## Activity
For the string "parsing", state how many lines of the data hold it. Give nothing besides the number.

## Excerpts from a dataset
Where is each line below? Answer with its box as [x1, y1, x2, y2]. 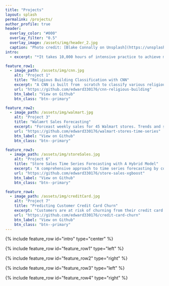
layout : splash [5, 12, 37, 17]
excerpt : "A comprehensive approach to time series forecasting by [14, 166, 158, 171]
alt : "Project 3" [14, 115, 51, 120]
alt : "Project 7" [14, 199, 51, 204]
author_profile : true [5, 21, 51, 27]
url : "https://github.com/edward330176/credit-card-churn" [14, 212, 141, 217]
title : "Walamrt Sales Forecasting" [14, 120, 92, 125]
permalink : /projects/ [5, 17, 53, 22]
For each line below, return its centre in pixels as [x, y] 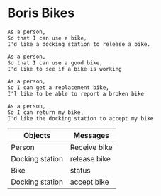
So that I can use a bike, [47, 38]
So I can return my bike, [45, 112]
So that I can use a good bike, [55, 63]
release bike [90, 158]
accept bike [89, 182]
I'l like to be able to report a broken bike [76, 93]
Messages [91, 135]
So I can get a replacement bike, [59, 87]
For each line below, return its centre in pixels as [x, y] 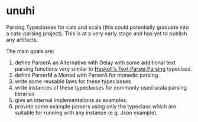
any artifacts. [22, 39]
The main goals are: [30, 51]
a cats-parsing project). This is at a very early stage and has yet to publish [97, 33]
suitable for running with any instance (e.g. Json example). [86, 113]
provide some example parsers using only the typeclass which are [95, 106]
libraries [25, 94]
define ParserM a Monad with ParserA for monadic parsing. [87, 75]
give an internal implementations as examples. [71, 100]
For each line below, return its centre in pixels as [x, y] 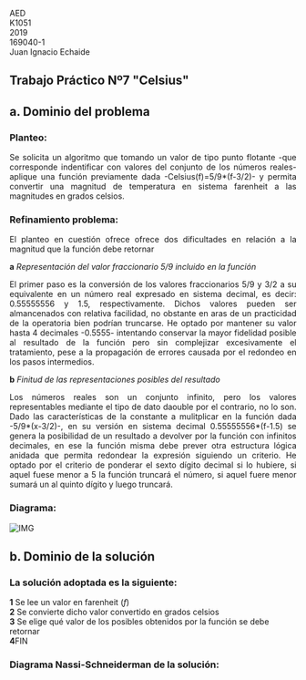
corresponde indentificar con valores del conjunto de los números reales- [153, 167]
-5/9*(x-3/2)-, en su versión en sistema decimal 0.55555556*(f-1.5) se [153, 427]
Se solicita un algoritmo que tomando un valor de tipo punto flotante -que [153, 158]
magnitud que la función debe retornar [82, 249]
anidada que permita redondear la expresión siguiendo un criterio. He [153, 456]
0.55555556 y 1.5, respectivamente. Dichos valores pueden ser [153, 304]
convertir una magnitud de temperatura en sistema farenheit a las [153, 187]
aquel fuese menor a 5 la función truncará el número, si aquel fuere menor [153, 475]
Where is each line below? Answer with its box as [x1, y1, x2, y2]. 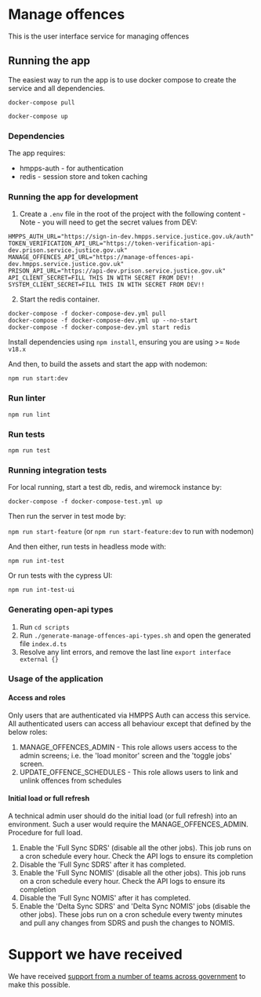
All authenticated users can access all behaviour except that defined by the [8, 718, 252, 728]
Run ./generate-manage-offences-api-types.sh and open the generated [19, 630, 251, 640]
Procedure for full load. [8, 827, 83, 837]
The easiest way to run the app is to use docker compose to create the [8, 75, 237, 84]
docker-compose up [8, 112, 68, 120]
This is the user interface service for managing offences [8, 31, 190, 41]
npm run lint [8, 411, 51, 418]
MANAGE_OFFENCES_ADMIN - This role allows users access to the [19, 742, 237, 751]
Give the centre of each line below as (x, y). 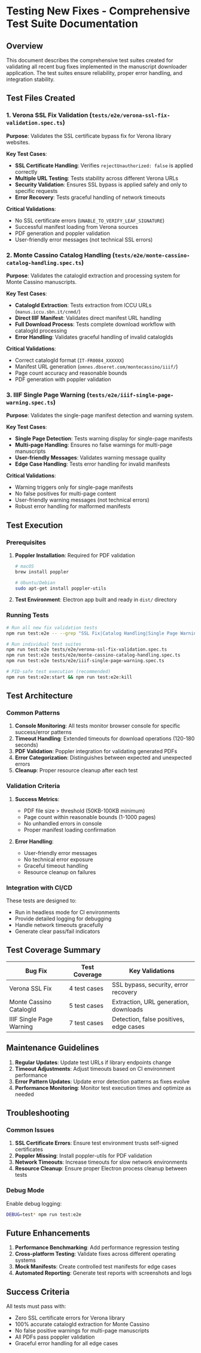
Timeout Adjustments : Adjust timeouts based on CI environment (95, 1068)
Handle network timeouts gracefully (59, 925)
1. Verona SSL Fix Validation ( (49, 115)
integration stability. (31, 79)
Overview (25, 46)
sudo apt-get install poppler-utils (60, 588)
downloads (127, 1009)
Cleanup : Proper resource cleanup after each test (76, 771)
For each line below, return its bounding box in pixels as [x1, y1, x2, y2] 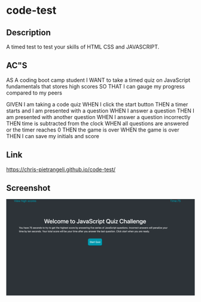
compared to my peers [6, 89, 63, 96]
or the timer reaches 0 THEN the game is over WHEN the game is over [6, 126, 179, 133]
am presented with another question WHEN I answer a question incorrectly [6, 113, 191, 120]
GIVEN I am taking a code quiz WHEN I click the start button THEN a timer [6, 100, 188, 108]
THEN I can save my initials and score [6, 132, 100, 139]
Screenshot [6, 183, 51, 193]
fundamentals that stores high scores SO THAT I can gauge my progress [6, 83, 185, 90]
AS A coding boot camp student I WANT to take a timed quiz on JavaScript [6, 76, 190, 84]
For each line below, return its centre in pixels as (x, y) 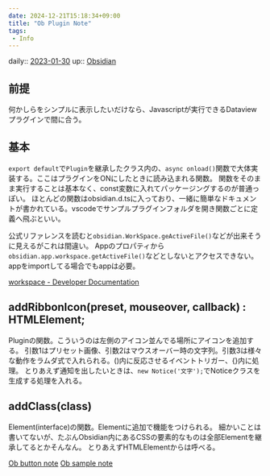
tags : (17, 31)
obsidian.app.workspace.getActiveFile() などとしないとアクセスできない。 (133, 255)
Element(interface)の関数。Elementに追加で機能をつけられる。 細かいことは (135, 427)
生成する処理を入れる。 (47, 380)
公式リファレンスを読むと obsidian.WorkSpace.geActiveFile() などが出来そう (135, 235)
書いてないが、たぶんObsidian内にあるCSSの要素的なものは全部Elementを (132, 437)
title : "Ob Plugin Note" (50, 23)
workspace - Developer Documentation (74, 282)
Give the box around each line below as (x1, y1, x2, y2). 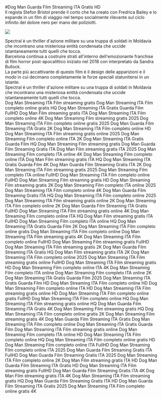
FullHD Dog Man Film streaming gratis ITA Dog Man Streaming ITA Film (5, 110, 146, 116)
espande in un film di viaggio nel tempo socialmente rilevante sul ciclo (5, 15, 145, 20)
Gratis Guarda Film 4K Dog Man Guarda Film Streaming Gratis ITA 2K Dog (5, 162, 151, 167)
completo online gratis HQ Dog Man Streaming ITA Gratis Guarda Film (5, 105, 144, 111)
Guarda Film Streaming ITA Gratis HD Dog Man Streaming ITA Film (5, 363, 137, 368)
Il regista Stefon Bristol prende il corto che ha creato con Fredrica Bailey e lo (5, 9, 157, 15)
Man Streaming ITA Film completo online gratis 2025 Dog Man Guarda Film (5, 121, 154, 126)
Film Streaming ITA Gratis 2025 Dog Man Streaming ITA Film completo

## Reply
2